Doctor MJ wrote:fpliii wrote:I wonder if the pendulum has swung too far in the other direction. Speaking for myself personally, it's almost as if he's a broken player with myriad flaws, but I think this is overadjusting.
Legitimate Criticisms
• Limited post effectiveness (based on his efficiency, unless you assume he was poor at the rim/transition, had HC scoring issues)
• Potentially turnover-prone (some of this was based on a small tracking sample, but he seemed closer to Cousins than Shaq on the block)
• Unwilling to defend in space (this isn't unique to him, however in the modern NBA with switching/PnR spam would hurt)
• Supporting casts full of HOFs (his first few years his team was overrated due to pioneers, but with the Sixers/Lakers had talent)
• Middling scoring resiliency (had issues scoring at the same rate in the playoffs, some of this was due to pace, some due to C's D)
Positives Overlooked
• Durability (goes beyond stamina; 64 heart issues and 69 injury are the only red flag)
• Fairly coachable (i.e.

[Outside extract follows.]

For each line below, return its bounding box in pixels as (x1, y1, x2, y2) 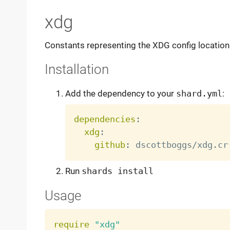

McGuire, Hannum, Sharman - 68 playoffs a counterpoint, as is the VBK thing, but Baylor worsened fit RE:71-72)
• Ability to adjust (underrated portability, he probably can play an elite role alongside any other star)
• Longevity (Wilt signed a three year deal with the ABA in 73 and had a good feeling for his body; that's a long career)
• Obsession with stats (this sounds like a negative, but can you imagine Wilt, who loved to learn, with modern scouting/analytics?)
What do you all think? Should we give Wilt more benefit of the doubt? Should he be viewed as a top 10 lock? Or would he be a less-mobile (in terms of horizontal game), more durable David Robinson today?
A worthy topic certainly, though I am left wondering what you consider "overadjusting".
For myself generally, I generally rank him as the #2 player in history prior to Kareem. I'd think that while many would disagree with me putting Bill Russell ahead of him, that's more about a specific player comparison than it is about my opinion of Wilt being in freefall.
I have to acknowledge that I put more more-recent players ahead of Wilt than many do, and that this is most meaningful imho where I'm comparing him to other bigs. So for example, I put Hakeem Olajuwon and Shaquille O'Neal ahead of Wilt. Is this what you have in mind when you say "overadjusting"?
I say all this in part because I want to draw a distinction between pointing out Wilt's issues, and ranking Wilt super, super, super low. The guys I have ahead of Wilt were really, really, really good, and I think it's important that this isn't forgotten as we debate the Big Dipper.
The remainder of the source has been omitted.